Prompt. Go to the line holding "First, visit the course webpage on (101, 111)" in the entries below and write out exactly every line down to and including the line holding "Sintaxe (27, 136)".

Given data START

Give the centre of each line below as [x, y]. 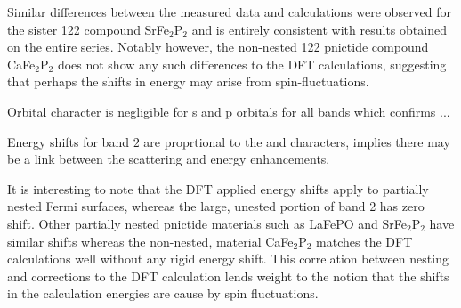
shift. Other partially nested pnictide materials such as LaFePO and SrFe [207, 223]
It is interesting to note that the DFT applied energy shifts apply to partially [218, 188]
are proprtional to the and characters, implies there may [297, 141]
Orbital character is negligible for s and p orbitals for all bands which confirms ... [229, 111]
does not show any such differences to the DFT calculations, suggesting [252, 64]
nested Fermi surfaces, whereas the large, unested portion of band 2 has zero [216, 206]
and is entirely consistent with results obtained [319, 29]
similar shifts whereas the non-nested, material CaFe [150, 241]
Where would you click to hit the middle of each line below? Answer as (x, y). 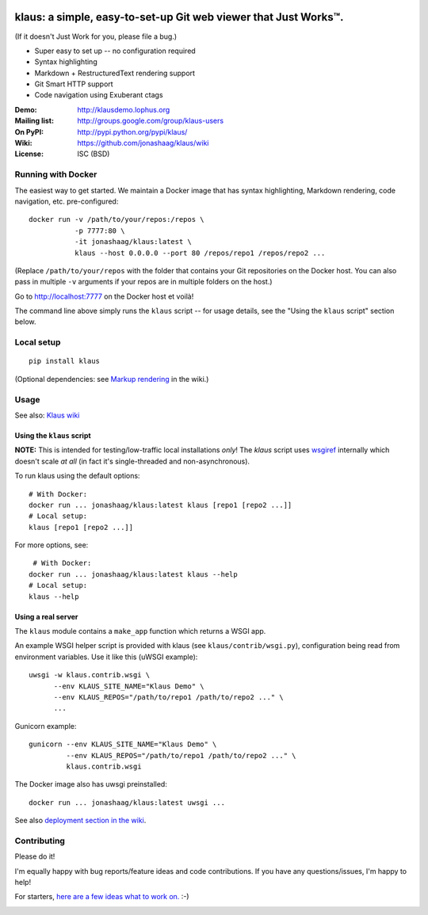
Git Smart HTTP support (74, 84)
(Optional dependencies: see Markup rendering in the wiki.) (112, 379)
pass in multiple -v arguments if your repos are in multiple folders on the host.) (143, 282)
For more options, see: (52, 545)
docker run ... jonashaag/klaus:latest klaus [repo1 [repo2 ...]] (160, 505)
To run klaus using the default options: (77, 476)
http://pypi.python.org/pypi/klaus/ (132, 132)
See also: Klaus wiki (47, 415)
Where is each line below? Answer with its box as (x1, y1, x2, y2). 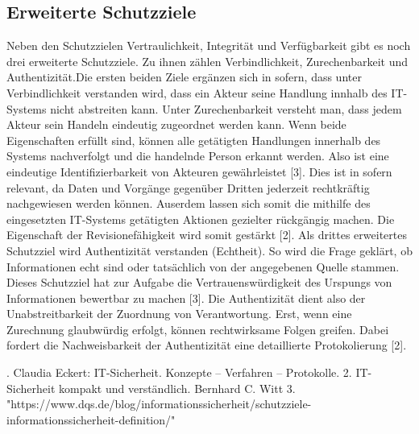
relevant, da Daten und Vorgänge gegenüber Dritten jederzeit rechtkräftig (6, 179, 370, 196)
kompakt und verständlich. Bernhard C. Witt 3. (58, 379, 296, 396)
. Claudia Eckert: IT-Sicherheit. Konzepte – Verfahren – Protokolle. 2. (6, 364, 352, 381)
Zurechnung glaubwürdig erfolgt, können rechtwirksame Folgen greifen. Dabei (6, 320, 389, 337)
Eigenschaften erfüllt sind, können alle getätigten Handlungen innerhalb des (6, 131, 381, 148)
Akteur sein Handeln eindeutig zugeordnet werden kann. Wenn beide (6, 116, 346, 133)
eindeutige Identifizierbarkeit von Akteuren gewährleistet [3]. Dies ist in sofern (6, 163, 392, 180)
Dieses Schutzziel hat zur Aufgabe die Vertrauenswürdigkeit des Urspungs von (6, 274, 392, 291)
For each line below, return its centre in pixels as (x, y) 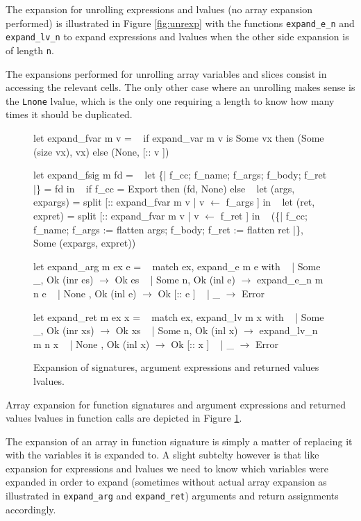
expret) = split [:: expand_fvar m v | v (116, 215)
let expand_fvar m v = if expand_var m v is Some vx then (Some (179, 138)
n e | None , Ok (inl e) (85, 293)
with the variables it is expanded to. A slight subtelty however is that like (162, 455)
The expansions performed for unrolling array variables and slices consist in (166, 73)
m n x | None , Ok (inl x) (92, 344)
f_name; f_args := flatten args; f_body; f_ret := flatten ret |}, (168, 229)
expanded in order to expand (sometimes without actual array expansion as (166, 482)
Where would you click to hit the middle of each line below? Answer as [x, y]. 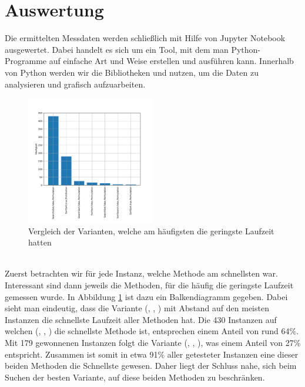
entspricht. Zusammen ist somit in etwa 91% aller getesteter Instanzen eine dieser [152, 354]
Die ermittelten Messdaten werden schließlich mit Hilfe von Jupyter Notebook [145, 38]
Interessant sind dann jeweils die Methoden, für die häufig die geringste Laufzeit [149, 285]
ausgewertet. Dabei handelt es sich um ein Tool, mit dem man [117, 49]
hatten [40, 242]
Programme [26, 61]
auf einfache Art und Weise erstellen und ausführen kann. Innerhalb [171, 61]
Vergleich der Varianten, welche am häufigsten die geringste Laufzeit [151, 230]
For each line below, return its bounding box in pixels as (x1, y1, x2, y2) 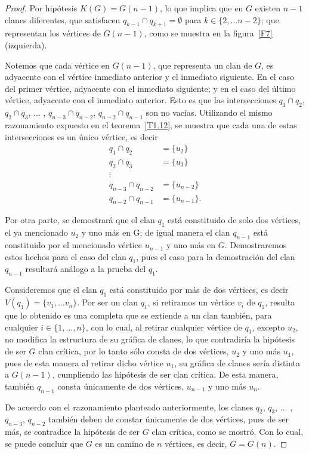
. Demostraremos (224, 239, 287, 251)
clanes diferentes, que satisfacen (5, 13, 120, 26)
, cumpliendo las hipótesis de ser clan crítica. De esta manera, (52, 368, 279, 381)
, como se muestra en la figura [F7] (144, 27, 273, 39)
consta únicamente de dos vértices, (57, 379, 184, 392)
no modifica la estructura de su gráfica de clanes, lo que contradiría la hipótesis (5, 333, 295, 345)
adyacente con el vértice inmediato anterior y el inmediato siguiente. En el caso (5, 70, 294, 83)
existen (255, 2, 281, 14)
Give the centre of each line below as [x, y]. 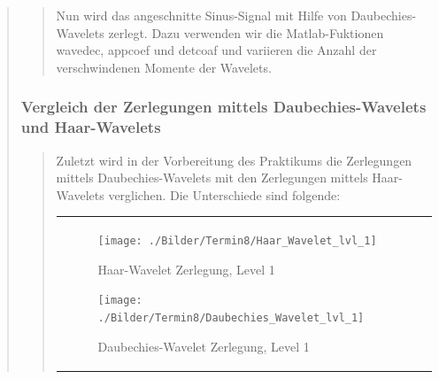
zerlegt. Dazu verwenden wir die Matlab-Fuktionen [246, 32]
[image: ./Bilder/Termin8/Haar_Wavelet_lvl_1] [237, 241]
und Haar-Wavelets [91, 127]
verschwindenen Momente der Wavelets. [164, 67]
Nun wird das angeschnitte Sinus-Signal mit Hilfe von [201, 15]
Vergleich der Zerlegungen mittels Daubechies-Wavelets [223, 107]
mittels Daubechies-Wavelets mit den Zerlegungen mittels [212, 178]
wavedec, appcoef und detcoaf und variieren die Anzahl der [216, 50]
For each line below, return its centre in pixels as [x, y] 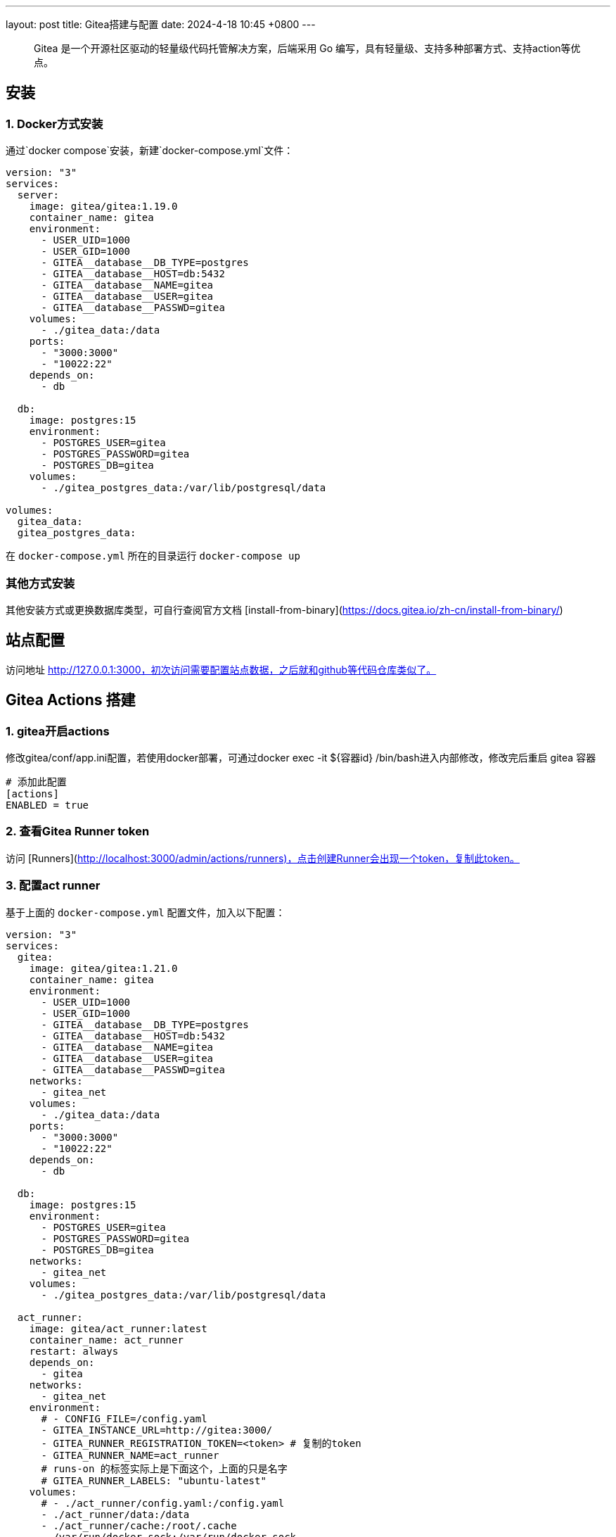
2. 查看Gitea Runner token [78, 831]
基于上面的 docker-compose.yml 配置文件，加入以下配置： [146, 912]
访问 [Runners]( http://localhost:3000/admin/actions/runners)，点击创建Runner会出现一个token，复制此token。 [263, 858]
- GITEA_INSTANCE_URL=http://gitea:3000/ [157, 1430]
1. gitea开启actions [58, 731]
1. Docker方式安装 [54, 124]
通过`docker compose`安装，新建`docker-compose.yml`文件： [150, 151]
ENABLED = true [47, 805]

Given data END
Given data START

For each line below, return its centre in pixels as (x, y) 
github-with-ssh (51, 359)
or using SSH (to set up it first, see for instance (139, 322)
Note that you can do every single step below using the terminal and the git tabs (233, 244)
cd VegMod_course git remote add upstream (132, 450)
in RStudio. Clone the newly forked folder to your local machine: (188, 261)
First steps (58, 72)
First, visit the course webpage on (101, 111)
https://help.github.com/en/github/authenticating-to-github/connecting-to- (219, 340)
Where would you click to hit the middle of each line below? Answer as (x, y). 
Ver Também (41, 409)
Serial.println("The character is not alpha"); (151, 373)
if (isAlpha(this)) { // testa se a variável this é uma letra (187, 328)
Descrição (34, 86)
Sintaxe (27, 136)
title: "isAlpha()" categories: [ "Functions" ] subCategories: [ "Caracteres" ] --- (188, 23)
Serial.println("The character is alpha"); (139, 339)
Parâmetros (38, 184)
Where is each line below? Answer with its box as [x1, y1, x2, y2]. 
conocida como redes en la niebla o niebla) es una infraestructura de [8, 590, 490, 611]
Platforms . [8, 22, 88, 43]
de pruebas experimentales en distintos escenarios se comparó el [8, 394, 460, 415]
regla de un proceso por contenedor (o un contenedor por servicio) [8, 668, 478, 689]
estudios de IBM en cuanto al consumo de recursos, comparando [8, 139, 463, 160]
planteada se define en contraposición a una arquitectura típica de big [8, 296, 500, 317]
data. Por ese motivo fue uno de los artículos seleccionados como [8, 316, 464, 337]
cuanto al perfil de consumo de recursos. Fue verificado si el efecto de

Given data END

Exercise result.
First, visit the course webpage on (101, 111)
https://help.github.com/en/github/authenticating-to-github/connecting-to- (219, 340)
Where would you click to hit the middle of each line below? Answer as (x, y). 
Ver Também (41, 409)
Serial.println("The character is not alpha"); (151, 373)
if (isAlpha(this)) { // testa se a variável this é uma letra (187, 328)
Descrição (34, 86)
Sintaxe (27, 136)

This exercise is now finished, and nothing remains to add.